* **Data extracts**
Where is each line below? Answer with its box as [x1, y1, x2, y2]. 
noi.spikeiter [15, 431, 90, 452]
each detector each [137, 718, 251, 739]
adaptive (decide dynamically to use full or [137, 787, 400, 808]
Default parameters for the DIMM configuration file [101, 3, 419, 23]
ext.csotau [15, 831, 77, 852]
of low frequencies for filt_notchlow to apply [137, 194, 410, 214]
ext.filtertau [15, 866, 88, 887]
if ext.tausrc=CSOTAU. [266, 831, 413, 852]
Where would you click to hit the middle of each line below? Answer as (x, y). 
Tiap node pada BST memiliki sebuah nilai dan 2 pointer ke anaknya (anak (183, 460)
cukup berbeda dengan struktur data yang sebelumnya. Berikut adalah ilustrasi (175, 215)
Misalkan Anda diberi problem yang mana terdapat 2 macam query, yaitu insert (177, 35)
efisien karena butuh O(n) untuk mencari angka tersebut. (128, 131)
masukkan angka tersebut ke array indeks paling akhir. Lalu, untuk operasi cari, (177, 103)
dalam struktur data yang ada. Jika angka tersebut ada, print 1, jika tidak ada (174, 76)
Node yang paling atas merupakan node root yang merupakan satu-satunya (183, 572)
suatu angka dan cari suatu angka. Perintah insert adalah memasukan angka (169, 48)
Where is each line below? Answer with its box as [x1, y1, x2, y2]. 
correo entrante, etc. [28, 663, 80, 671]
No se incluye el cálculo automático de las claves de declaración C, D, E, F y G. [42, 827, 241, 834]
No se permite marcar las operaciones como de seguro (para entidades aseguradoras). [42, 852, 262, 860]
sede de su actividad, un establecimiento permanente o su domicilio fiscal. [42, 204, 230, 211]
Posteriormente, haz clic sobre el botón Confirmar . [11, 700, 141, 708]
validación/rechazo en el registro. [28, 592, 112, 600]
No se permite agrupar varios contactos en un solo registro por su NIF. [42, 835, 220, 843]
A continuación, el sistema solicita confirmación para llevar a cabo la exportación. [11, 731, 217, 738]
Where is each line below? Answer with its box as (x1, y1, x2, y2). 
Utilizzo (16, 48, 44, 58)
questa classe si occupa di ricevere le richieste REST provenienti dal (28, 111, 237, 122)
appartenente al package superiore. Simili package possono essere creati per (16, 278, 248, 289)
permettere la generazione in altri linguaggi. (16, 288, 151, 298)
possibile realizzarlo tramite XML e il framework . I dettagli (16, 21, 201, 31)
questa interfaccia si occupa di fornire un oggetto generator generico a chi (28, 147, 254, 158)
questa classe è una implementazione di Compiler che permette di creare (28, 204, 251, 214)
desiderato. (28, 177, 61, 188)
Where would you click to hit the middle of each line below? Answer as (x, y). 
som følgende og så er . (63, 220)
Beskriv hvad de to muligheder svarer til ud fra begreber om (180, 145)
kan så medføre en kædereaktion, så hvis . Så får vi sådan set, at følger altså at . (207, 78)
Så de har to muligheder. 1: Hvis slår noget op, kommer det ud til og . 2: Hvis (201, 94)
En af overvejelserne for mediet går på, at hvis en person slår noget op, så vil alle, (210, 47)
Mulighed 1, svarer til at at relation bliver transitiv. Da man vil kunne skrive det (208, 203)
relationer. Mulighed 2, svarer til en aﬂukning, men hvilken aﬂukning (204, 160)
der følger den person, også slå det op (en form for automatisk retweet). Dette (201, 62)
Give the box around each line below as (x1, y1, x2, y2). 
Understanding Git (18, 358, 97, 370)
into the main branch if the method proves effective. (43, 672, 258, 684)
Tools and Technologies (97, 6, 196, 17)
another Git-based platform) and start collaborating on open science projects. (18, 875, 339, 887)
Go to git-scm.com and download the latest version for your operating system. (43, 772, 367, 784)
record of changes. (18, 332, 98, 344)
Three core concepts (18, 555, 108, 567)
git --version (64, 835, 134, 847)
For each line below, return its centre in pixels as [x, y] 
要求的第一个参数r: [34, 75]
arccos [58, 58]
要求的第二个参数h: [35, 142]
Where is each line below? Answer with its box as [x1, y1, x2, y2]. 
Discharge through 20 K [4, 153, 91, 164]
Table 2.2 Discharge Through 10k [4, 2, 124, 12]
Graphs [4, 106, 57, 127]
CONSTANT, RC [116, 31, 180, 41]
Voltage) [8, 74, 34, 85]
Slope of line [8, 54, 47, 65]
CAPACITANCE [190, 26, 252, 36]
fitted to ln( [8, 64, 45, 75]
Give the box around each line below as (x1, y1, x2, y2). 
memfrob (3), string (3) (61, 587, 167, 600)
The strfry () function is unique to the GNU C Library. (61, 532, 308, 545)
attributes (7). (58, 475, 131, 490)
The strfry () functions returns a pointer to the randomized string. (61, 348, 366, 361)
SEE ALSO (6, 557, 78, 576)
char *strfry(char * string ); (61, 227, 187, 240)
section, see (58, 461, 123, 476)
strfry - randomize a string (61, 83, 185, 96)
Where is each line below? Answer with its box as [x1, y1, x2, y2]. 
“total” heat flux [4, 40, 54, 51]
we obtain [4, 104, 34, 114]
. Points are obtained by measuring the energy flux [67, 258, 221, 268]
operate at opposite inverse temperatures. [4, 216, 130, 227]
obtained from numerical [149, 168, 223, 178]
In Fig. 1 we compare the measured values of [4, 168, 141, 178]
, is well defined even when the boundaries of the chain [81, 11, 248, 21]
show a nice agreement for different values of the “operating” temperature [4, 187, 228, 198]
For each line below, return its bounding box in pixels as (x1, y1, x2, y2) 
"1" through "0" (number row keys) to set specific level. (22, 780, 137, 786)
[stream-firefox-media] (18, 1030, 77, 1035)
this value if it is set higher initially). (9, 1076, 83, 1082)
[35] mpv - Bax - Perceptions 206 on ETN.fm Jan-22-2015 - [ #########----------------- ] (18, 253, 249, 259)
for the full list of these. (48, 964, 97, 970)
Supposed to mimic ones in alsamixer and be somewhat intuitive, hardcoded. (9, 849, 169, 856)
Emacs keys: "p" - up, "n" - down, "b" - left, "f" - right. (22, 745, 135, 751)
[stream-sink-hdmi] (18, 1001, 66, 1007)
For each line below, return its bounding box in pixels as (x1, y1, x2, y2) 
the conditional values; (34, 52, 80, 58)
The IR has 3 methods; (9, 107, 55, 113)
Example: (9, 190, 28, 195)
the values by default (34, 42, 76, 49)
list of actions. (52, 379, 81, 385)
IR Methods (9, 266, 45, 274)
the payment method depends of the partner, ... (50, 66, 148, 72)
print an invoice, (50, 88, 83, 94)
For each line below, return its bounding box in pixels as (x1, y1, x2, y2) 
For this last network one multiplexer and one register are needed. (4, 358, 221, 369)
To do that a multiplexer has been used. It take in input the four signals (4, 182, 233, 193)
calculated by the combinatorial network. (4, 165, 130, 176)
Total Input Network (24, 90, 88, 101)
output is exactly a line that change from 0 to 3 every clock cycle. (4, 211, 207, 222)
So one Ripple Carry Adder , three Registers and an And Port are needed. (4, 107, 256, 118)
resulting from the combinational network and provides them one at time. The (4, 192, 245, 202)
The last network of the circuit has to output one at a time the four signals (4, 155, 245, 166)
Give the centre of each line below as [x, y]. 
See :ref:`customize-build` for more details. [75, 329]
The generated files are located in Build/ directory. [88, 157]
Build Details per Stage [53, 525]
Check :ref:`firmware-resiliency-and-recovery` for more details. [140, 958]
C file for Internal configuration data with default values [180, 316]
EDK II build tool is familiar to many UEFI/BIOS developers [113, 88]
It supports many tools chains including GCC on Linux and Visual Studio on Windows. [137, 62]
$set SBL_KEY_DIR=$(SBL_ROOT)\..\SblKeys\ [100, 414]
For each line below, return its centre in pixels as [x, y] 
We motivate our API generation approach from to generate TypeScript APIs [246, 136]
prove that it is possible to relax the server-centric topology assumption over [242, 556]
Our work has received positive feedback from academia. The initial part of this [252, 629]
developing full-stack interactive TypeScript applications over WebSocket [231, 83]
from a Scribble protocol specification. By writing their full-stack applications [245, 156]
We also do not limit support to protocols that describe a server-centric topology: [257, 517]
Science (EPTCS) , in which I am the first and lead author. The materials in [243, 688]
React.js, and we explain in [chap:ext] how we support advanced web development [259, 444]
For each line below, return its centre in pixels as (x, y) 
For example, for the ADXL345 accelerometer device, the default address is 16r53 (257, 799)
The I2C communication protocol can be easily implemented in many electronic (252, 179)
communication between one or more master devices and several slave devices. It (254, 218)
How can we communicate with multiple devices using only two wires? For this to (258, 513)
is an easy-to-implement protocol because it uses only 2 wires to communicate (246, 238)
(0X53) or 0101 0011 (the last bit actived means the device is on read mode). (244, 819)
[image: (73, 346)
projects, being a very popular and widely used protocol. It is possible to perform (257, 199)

* **Problem description**
Could you transcribe the entries exactly, from the first line through the line containing "Node yang paling", and give nothing more?

* **Solution below**
Where is each line below? Answer with its box as [x1, y1, x2, y2]. 
noi.spikeiter [15, 431, 90, 452]
each detector each [137, 718, 251, 739]
adaptive (decide dynamically to use full or [137, 787, 400, 808]
Default parameters for the DIMM configuration file [101, 3, 419, 23]
ext.csotau [15, 831, 77, 852]
of low frequencies for filt_notchlow to apply [137, 194, 410, 214]
ext.filtertau [15, 866, 88, 887]
if ext.tausrc=CSOTAU. [266, 831, 413, 852]
Where would you click to hit the middle of each line below? Answer as (x, y). 
Tiap node pada BST memiliki sebuah nilai dan 2 pointer ke anaknya (anak (183, 460)
cukup berbeda dengan struktur data yang sebelumnya. Berikut adalah ilustrasi (175, 215)
Misalkan Anda diberi problem yang mana terdapat 2 macam query, yaitu insert (177, 35)
efisien karena butuh O(n) untuk mencari angka tersebut. (128, 131)
masukkan angka tersebut ke array indeks paling akhir. Lalu, untuk operasi cari, (177, 103)
dalam struktur data yang ada. Jika angka tersebut ada, print 1, jika tidak ada (174, 76)
Node yang paling atas merupakan node root yang merupakan satu-satunya (183, 572)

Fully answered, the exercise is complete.